# Find the domain of each of the following real function.

Question:

Find the domain of each of the following real function.

(i) $f(x)=\frac{3 x+5}{x^{2}-9}$

(ii) $f(x)=\frac{2 x-3}{x^{2}+x-2}$

(iii) $f(x)=\frac{x^{2}-2 x+1}{x^{2}-8 x+12}$

(iv)  $f(x)=\frac{x^{3}-8}{x^{2}-1}$

Solution:

(i) Given: $f(x)=\frac{3 x+5}{x^{2}-9}$

Need to find: Where the functions are defined.

To find the domain of the function f(x) we need to equate the denominator to 0.

Therefore,

$x^{2}-9=0$

$\Rightarrow x^{2}=9$

$\Rightarrow^{x=\pm 3}$

It means that the denominator is zero when $x=3$ and $x=-3$

So, the domain of the function is the set of all the real numbers except $+3$ and $-3$.

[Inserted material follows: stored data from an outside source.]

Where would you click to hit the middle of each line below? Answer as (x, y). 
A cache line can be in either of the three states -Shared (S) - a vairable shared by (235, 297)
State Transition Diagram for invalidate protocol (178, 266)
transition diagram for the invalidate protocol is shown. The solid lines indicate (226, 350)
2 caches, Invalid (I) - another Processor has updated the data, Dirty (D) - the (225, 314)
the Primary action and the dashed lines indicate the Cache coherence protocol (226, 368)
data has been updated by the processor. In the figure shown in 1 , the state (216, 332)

The domain of the function, $\mathrm{D} \mathrm{f}(\mathrm{x})=(-\infty,-3) \cup(-3,3) \cup(3, \infty)$.

(ii) Given: $f(x)=\frac{2 x-3}{x^{2}+x-2}$

Need to find: Where the functions are defined.

To find the domain of the function f(x) we need to equate the denominator to 0.

Therefore

$x^{2}+x-2=0$

$\Rightarrow^{x^{2}+2 x-x-2}=0$

$\Rightarrow x(x+2)-1(x+2)=0$

$\Rightarrow(x+2)(x-1)=0$

$\Rightarrow^{x=-2} \& x=1$

It means that the denominator is zero when $x=1$ and $x=-2$

So, the domain of the function is the set of all the real numbers except 1 and $-2$.

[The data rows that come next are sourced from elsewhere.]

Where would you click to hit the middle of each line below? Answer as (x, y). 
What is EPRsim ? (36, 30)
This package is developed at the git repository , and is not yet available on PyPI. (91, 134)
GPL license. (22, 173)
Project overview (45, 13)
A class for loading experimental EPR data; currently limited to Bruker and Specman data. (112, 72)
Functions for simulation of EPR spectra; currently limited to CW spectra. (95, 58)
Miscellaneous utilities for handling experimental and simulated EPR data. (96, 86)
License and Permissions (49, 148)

The domain of the function, $D_{f(x)}=(-\infty,-2) \cup(-2,1) \cup(1, \infty)$.

(iii) Given: $f(x)=\frac{x^{2}-2 x+1}{x^{2}-8 x+12}$

Need to find: Where the functions are defined.

To find the domain of the function f(x) we need to equate the denominator to 0.

Therefore,

$x^{2}-8 x+12=0$

$\Rightarrow x^{2}-2 x-6 x+12=0$

$\Rightarrow x(x-2)-6(x-2)=0$

$\Rightarrow(x-2)(x-6)=0$

$\Rightarrow^{x=2} \&^{x=6}$

It means that the denominator is zero when x = 2 and x = 6

So, the domain of the function is the set of all the real numbers except 2 and 6 .

The domain of the function, $\mathrm{D}^{\mathrm{t}(x)}=(-\infty, 2) \cup(2,6) \cup(6, \infty)$.

(iv) Given: $f(x)=\frac{x^{3}-8}{x^{2}-1}$

Need to find: Where the functions are defined.

To find the domain of the function f(x) we need to equate the denominator to 0.

Therefore

$x^{2}-1=0$

$\Rightarrow x^{2}=1$

$\Rightarrow x=\pm 1$

It means that the denominator is zero when $x=-1$ and $x=1$

So, the domain of the function is the set of all the real numbers except $-1$ and $+1$.

The domain of the function, $D_{f(x)}=(-\infty,-1) \cup(-1,1) \cup(1, \infty)$.